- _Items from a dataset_
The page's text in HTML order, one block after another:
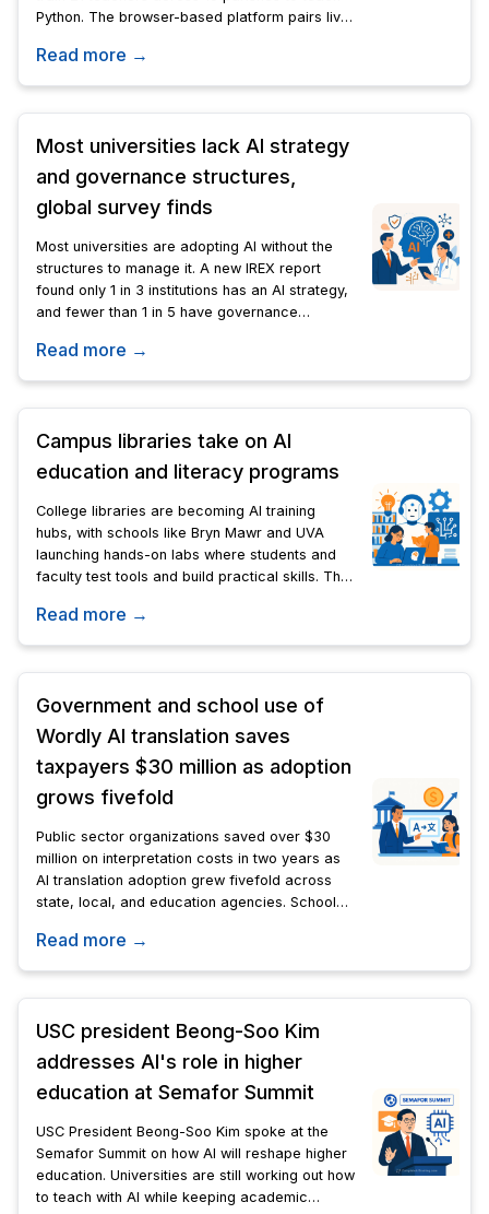
Python. The browser-based platform pairs live
grading.
Read more →
Most universities lack AI strategy
and governance structures,
global survey finds
Most universities are adopting AI without the
structures to manage it. A new IREX report
found only 1 in 3 institutions has an AI strategy,
and fewer than 1 in 5 have governance
Read more →
Campus libraries take on AI
education and literacy programs
College libraries are becoming AI training
hubs, with schools like Bryn Mawr and UVA
launching hands-on labs where students and
faculty test tools and build practical skills. The
science departments.
Read more →
Government and school use of
Wordly AI translation saves
taxpayers $30 million as adoption
grows fivefold
Public sector organizations saved over $30
million on interpretation costs in two years as
AI translation adoption grew fivefold across
state, local, and education agencies. Schools,
leading the shift.
Read more →
USC president Beong-Soo Kim
addresses AI's role in higher
education at Semafor Summit
USC President Beong-Soo Kim spoke at the
Semafor Summit on how AI will reshape higher
education. Universities are still working out how
to teach with AI while keeping academic

- _Your instructions_
Since the copy must exclude the pictures, transcribe only the text of the records, word for word.

- _Answer_
The page's text in HTML order, one block after another:
Python. The browser-based platform pairs live
grading.
Read more →
Most universities lack AI strategy
and governance structures,
global survey finds
Most universities are adopting AI without the
structures to manage it. A new IREX report
found only 1 in 3 institutions has an AI strategy,
and fewer than 1 in 5 have governance
Read more →
Campus libraries take on AI
education and literacy programs
College libraries are becoming AI training
hubs, with schools like Bryn Mawr and UVA
launching hands-on labs where students and
faculty test tools and build practical skills. The
science departments.
Read more →
Government and school use of
Wordly AI translation saves
taxpayers $30 million as adoption
grows fivefold
Public sector organizations saved over $30
million on interpretation costs in two years as
AI translation adoption grew fivefold across
state, local, and education agencies. Schools,
leading the shift.
Read more →
USC president Beong-Soo Kim
addresses AI's role in higher
education at Semafor Summit
USC President Beong-Soo Kim spoke at the
Semafor Summit on how AI will reshape higher
education. Universities are still working out how
to teach with AI while keeping academic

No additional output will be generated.